▶ _WHAT THE TASK REQUIRES_
Using the records below, write out again exactly the lines that begin at the line containing "complexity as their" and end at the line containing "graph, all the", and no other lines.

..............................

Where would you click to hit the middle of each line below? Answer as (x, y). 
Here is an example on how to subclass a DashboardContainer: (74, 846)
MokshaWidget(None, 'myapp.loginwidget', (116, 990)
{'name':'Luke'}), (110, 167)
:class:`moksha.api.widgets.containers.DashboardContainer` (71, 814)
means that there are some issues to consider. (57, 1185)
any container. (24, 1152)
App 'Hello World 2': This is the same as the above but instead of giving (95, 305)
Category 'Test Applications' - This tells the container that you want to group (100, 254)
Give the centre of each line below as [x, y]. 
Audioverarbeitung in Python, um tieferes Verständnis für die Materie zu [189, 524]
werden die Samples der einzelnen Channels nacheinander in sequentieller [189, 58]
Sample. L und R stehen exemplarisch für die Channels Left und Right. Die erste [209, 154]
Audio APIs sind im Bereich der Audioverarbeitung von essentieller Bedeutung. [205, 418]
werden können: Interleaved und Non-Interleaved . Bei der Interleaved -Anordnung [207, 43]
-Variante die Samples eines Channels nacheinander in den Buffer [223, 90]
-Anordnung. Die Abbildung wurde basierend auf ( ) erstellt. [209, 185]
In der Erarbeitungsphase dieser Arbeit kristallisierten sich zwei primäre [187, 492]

..............................

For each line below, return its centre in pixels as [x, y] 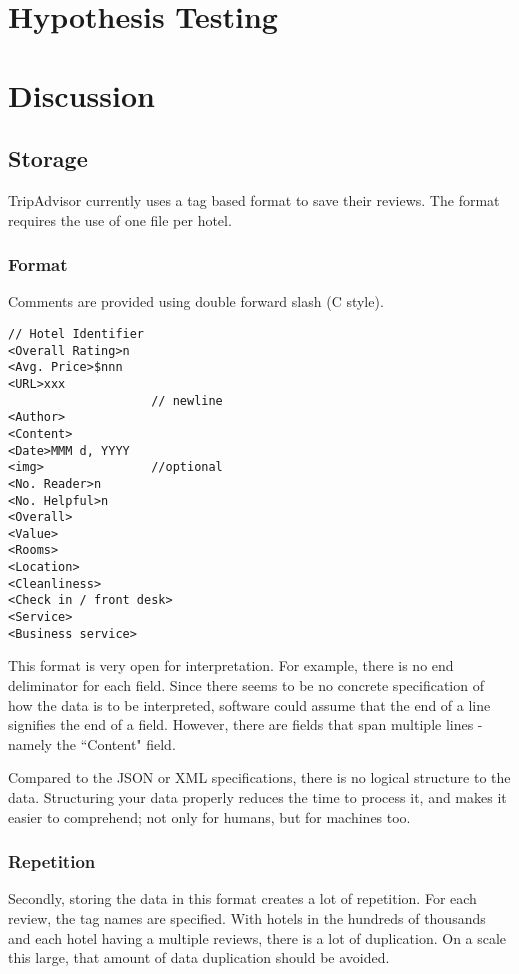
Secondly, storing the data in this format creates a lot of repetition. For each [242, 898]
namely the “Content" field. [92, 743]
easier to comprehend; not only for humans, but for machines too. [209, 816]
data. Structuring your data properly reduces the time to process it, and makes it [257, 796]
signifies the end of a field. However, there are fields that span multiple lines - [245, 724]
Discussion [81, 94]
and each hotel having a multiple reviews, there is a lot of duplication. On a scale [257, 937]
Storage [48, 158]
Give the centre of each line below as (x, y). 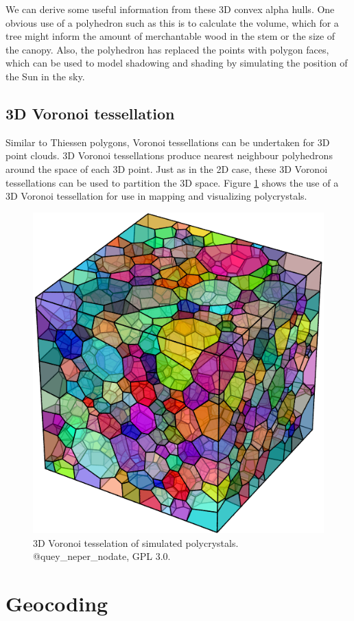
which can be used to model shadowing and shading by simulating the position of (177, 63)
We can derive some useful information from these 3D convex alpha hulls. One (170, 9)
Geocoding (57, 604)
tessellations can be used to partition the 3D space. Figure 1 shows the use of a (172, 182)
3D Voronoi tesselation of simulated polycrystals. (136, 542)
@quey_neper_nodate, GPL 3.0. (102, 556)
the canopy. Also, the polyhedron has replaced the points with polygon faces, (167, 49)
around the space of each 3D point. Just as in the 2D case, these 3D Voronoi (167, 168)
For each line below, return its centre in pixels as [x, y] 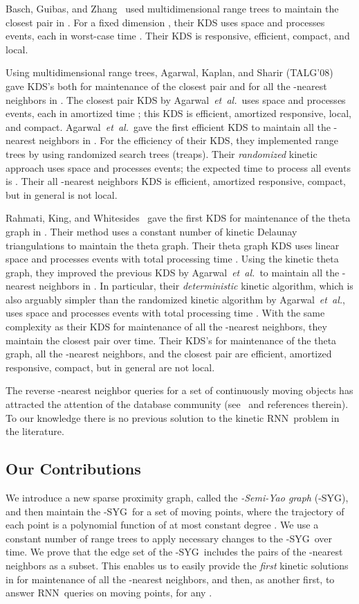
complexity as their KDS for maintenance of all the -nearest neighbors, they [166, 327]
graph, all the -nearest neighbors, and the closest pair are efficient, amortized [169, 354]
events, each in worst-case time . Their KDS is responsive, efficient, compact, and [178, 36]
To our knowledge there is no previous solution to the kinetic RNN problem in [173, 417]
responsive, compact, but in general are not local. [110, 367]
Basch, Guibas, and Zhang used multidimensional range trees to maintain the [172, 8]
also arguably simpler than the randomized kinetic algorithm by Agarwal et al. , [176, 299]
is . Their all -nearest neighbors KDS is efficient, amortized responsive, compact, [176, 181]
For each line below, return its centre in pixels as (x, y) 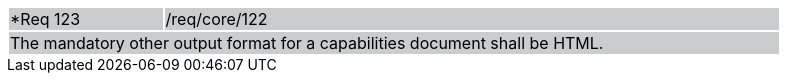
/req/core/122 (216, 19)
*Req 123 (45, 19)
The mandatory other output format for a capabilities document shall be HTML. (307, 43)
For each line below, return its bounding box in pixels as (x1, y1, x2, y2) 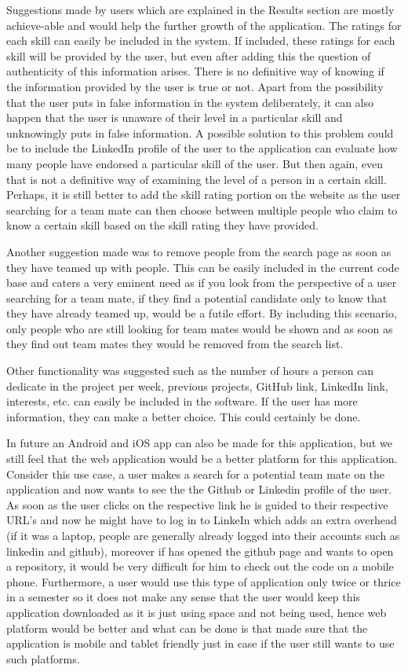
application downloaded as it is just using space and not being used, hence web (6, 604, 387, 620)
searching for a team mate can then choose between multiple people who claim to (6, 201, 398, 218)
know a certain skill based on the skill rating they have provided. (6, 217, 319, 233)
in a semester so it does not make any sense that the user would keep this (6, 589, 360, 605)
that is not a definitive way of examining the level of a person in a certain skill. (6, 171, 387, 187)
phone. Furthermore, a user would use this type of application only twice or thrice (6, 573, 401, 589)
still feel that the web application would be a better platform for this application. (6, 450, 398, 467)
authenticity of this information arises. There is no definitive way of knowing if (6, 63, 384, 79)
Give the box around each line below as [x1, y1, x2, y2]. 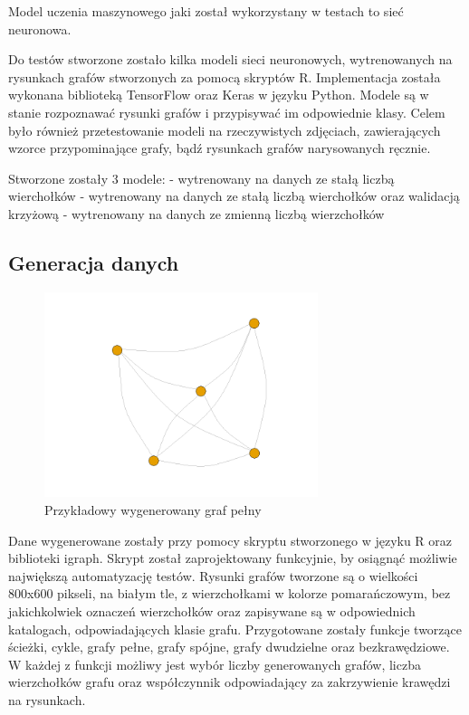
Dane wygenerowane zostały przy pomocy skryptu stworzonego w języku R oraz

..............................

▶ _WRITTEN RESPONSE_
complexity as their KDS for maintenance of all the -nearest neighbors, they [166, 327]
graph, all the -nearest neighbors, and the closest pair are efficient, amortized [169, 354]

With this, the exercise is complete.